In this article, industry thought leader Suzanne Siracuse shares her views on how and why advisors should close the gender gap.
It's ironic that while diversification is a commonly used term in investment management, the financial services industry does not always apply the concept to team culture and dynamics. Yet, in order to best serve all types of investors, a financial advisor's practice should be representative of increasingly diverse investor and workforce demographics. Leading firms are starting to realize the important part that diversity and inclusion play in their business, both with their top talent and with their clients.
Recruiting and developing female advisors
Approaches that advisors should adopt to recruit more women to their practice:
Change the hiring process
Don't just institute the same process you used in the past - it's important to be intentional about how you message and where you place that message. The language you use is critical to how people respond, so evaluate your messaging and make sure you research the best places to reach women. What are they reading? What organizations or events do they go to for networking? Financial advice has evolved to a "how can I help you?" profession, so make sure this is clearly communicated in the way you describe your business. Also, take into consideration people's future potential when hiring, not just their past experience. This will cast a wider net to find more promising candidates.
Create the right culture
If you can create a culture that enables all individuals to thrive - where diversity of thought is rewarded and inclusiveness is a core value - it will increase your chances of recruiting new female talent and retaining your top women. The first step is to have a diverse leadership team. When you have women in leadership roles, it allows your firm to recruit other women more effectively and ultimately develop younger generations of women who need to "see it to be it."
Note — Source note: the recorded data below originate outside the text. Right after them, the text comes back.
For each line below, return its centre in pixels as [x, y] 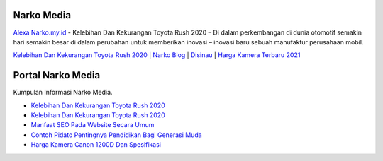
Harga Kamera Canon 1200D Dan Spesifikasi [96, 145]
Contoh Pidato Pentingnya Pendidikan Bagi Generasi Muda [116, 135]
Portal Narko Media [57, 75]
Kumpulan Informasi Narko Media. [63, 93]
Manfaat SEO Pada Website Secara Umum [93, 125]
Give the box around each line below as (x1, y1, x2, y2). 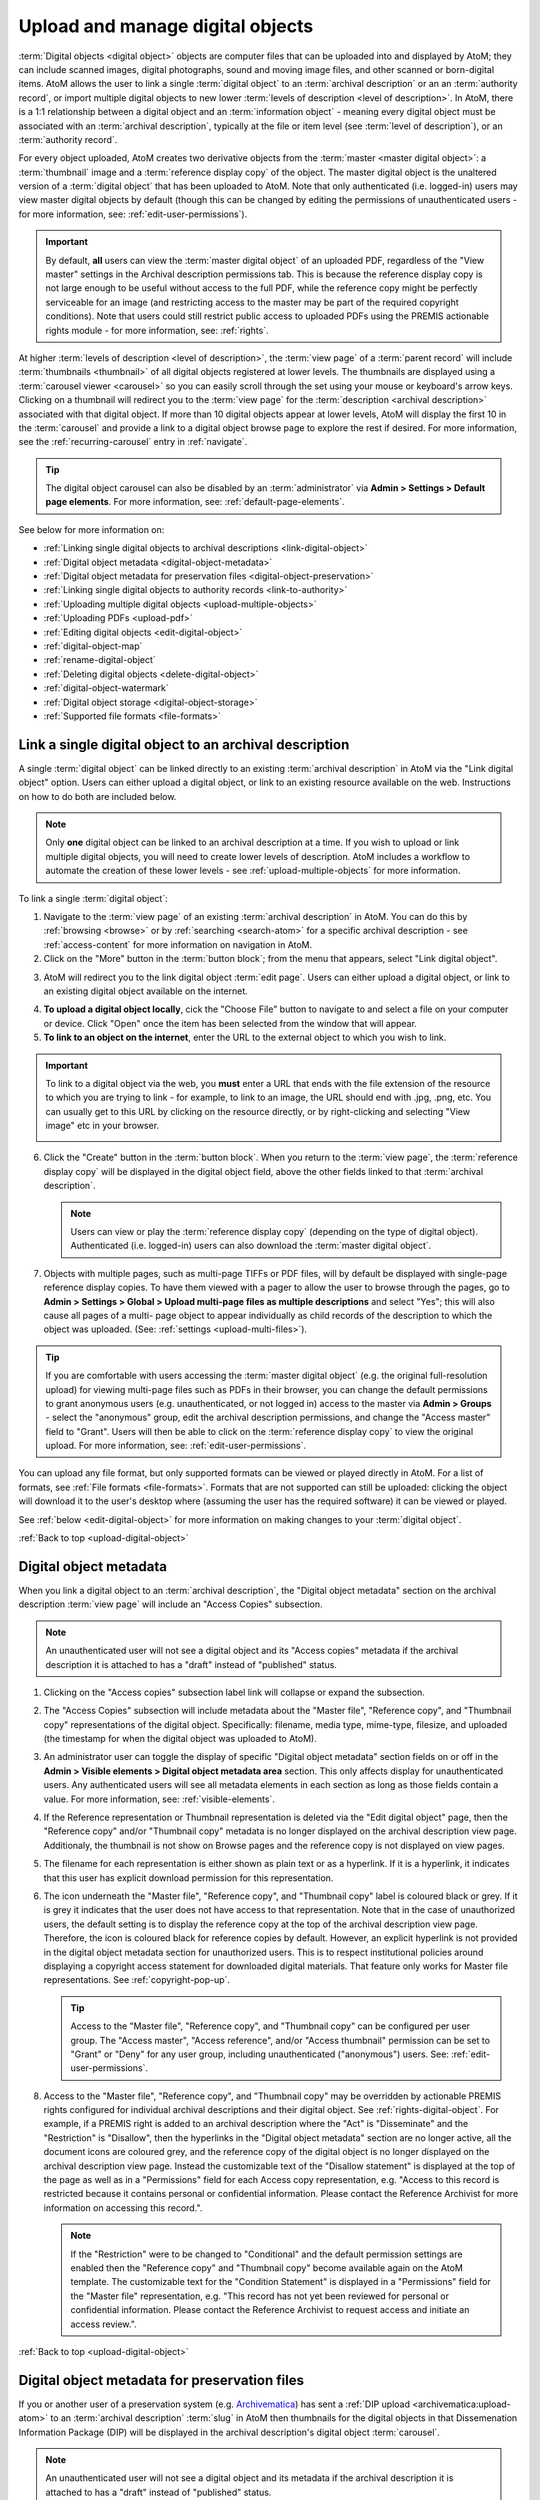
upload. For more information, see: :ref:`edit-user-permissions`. (45, 1440, 307, 1452)
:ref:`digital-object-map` (43, 640, 143, 652)
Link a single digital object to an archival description (18, 736, 350, 753)
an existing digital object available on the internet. (43, 985, 249, 997)
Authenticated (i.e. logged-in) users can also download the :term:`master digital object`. (70, 1240, 432, 1252)
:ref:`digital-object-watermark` (43, 682, 169, 694)
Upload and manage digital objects (18, 15, 314, 37)
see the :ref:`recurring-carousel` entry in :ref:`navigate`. (18, 436, 248, 448)
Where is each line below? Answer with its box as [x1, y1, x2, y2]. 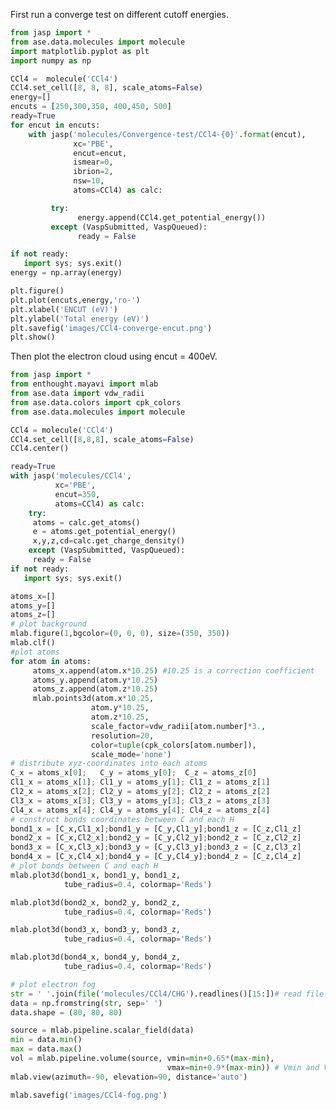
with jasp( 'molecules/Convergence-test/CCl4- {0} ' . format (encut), [28, 129, 307, 139]
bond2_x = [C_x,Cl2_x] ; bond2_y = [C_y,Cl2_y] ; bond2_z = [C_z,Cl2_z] [10, 833, 302, 843]
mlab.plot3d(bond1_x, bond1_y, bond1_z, [10, 870, 182, 880]
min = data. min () [10, 1035, 83, 1045]
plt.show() [10, 332, 56, 343]
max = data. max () [10, 1044, 83, 1054]
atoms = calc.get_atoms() [32, 517, 141, 528]
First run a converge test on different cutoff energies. [10, 9, 230, 20]
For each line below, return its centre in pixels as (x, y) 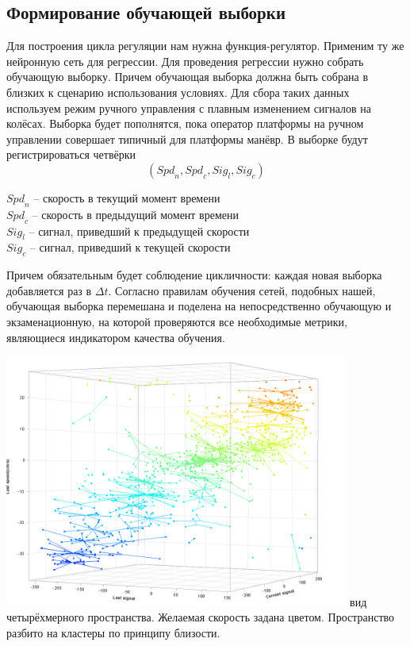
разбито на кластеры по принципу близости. (113, 632)
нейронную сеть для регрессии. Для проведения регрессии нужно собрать (185, 61)
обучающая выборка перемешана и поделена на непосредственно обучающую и (199, 306)
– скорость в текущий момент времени (127, 197)
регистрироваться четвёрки (71, 154)
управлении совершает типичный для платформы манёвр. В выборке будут (187, 138)
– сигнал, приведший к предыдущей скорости (139, 231)
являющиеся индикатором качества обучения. (116, 337)
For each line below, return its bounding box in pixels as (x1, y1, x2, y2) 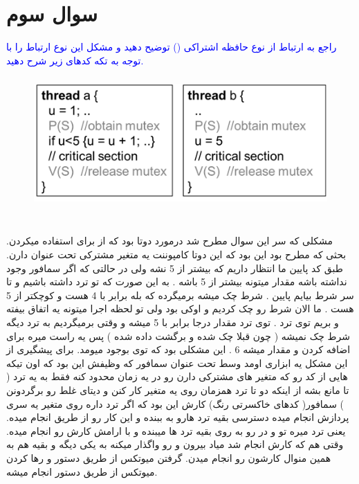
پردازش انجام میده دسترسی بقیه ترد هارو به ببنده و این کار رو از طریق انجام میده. (6, 410, 349, 424)
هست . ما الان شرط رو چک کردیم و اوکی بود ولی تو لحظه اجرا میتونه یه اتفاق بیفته (6, 301, 354, 316)
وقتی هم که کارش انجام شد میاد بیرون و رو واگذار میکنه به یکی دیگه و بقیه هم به (6, 437, 344, 451)
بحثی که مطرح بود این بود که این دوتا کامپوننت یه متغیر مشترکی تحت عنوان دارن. (6, 247, 347, 262)
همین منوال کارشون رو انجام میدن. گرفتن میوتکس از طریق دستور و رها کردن (6, 450, 331, 465)
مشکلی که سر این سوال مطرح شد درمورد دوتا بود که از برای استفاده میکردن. (6, 233, 333, 248)
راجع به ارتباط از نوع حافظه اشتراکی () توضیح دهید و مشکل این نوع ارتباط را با (6, 39, 337, 54)
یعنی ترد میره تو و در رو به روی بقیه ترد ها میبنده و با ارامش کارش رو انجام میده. (6, 423, 346, 438)
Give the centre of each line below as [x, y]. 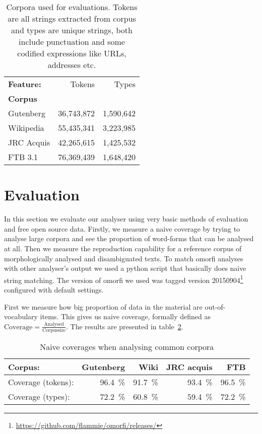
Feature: [25, 84]
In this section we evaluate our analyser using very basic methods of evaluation [126, 219]
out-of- [215, 306]
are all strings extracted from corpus [72, 18]
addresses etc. [72, 65]
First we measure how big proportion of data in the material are [103, 306]
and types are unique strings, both [72, 30]
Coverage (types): [39, 397]
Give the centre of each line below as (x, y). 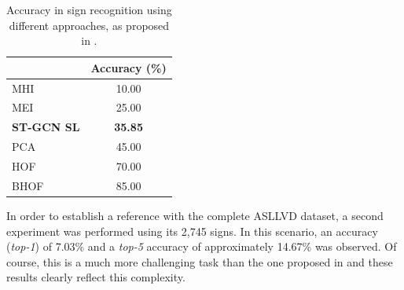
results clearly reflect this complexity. (96, 277)
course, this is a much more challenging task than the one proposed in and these (200, 261)
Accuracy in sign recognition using (89, 9)
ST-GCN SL (46, 127)
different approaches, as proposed (89, 25)
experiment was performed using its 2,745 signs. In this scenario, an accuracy (192, 231)
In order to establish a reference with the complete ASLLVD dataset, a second (195, 215)
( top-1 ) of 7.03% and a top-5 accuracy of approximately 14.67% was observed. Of (202, 246)
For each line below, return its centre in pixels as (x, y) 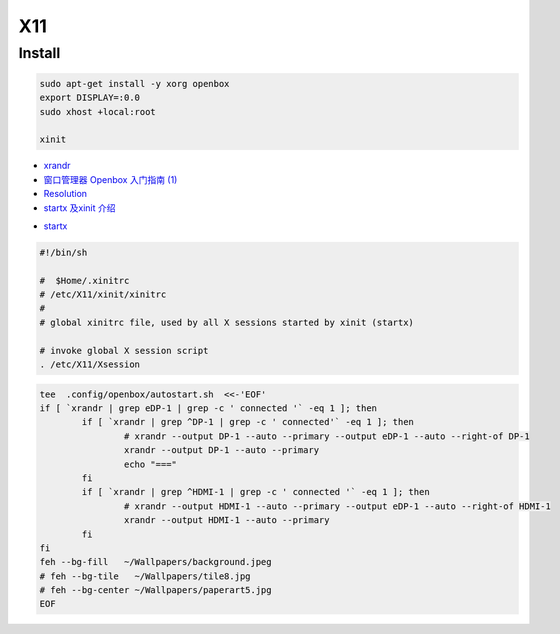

Having a mix of both male and female leaders encourages diverse viewpoints, which can lead to more thoughtful and improved outcomes.
Provide professional development
Investing in continuing professional development is important to everyone - and women value this highly. Put mentoring programs in place, support networking or study groups and provide educational opportunities. Women appreciate a firm that invests in them and their advancement.
Benefits are key
Family leave policies, flexible working hours and the ability to work remotely when necessary all resonate with women advisors. Make sure you take these factors into consideration when selecting your benefit plans and implementing firm policies.
Serving female clients
Understanding how to best serve women is a critical growth strategy for advisors. Women are estimated to control over $22 trillion of personal wealth in the U.S.1 Many of them want and need the guidance of a financial advisor to help them make important life and investment decisions.
Understand what women care about
What do women look for in an advisor? Keep in mind that investing is personal, and every woman requires different things depending on where she is on her life journey. Examples of these journeys include starting a new job, getting a promotion, widowhood, divorce, reentry into the workforce and retirement. Despite these variables, there are a few consistent areas.
First and foremost, advisors need to be good listeners and take the time to ask questions and learn as much as they can about a woman's situation before making recommendations.
Women also want a more holistic financial-planning approach focused on achieving their goals; they respond well to a tailored plan aligned with achieving their life objectives, and not just focused on investment performance.
Longevity and retirement
It's important to keep in mind that on average, women tend to live five years longer than men.2 Longevity is a positive thing, but it can also create financial challenges. Women spend 36% longer in retirement3 - while 80% of men are married when they die, 80% of women are single.4
These statistics highlight the need for women to have a solid financial plan in place, allaying the fear of outliving the money they've saved for retirement. Advisors have an opportunity to put together a program that will alleviate fear from the planning process and help set women up for a comfortable retirement.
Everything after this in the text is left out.